## PROBLEM DESCRIPTION
Determine how many lines of the entries that follow contain "Diesel", and respond with that number alone.

## GIVEN DATA

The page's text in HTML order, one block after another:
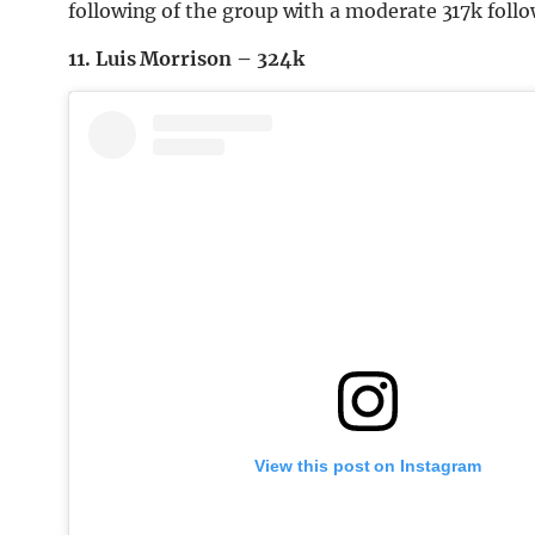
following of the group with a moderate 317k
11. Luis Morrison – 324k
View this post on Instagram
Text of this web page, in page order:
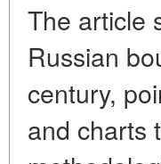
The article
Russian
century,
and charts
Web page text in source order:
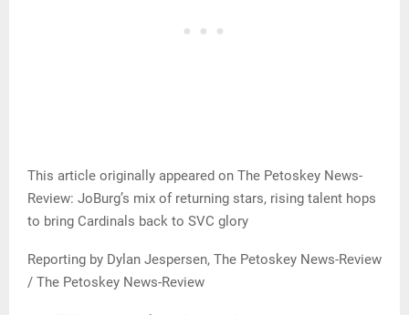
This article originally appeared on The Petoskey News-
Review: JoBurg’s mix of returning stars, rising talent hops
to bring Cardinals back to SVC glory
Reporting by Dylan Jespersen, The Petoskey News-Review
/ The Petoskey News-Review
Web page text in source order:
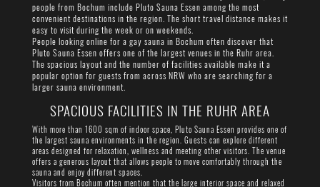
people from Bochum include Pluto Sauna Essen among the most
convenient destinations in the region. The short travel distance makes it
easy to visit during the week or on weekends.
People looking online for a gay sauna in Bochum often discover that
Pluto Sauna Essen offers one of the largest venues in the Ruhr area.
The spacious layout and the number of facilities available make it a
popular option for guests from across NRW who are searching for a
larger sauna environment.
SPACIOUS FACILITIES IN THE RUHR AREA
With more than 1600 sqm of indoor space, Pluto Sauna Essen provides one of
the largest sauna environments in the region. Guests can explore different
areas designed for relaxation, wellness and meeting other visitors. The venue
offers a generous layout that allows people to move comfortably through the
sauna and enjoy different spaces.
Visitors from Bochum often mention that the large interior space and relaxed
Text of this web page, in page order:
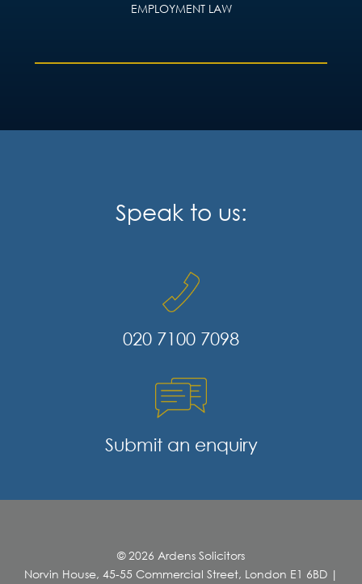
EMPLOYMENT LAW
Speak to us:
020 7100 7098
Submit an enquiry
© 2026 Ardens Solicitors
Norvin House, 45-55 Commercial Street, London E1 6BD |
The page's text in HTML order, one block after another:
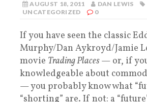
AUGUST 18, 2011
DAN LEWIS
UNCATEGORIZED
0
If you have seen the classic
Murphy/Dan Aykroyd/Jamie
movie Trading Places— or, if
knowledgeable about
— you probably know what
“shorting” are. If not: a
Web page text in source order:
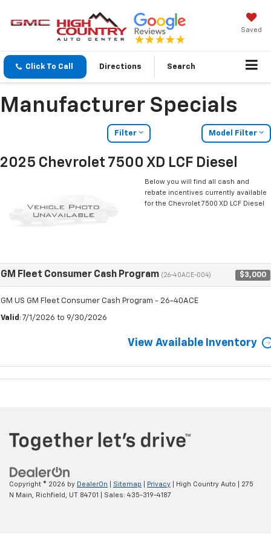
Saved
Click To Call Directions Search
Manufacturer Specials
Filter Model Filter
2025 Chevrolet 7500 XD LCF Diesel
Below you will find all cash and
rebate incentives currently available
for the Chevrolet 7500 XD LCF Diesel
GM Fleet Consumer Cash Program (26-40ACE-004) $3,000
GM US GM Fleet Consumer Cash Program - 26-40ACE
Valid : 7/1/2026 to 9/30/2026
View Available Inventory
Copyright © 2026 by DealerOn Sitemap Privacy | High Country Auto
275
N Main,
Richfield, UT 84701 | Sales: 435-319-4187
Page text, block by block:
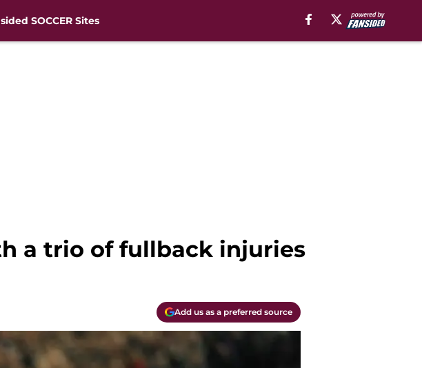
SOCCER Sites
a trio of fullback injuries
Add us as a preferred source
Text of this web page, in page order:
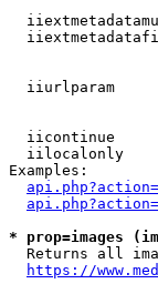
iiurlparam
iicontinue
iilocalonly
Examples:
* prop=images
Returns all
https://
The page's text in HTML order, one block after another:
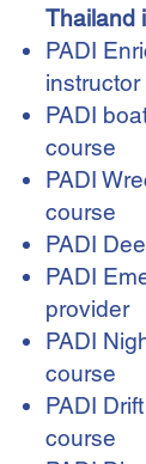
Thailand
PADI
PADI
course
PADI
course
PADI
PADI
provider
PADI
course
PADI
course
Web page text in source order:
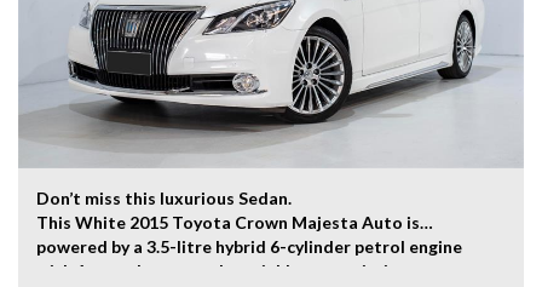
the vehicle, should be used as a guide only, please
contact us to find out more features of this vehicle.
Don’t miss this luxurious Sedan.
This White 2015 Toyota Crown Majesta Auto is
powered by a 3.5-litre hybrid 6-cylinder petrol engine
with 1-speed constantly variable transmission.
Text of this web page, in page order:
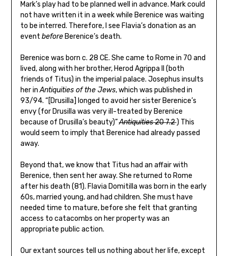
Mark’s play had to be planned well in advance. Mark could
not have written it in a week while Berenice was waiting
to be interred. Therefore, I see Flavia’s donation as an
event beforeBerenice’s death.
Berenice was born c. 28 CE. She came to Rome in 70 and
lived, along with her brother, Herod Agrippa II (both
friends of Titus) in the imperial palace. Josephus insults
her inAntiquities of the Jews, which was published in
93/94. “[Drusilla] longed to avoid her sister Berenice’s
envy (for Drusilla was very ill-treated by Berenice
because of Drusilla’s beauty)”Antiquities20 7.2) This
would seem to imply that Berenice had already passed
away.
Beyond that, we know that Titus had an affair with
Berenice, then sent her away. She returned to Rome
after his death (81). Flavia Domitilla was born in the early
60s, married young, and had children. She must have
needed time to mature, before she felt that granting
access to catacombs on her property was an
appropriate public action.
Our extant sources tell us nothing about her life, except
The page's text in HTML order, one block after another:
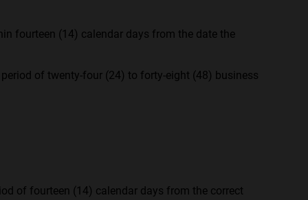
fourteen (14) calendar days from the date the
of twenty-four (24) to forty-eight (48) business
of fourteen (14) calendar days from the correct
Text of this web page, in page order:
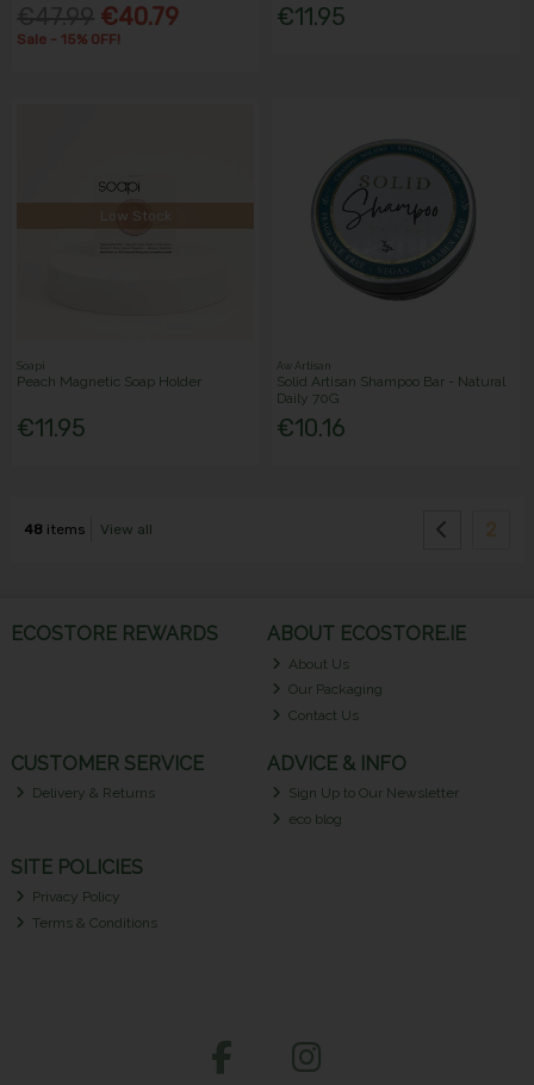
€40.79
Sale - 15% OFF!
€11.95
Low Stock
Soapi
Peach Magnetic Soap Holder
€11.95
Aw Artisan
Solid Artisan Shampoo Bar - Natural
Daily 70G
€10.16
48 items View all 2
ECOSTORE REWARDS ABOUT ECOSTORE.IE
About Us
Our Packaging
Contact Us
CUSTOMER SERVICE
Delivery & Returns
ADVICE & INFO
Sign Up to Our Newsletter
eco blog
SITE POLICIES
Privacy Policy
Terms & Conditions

## OUTPUT
2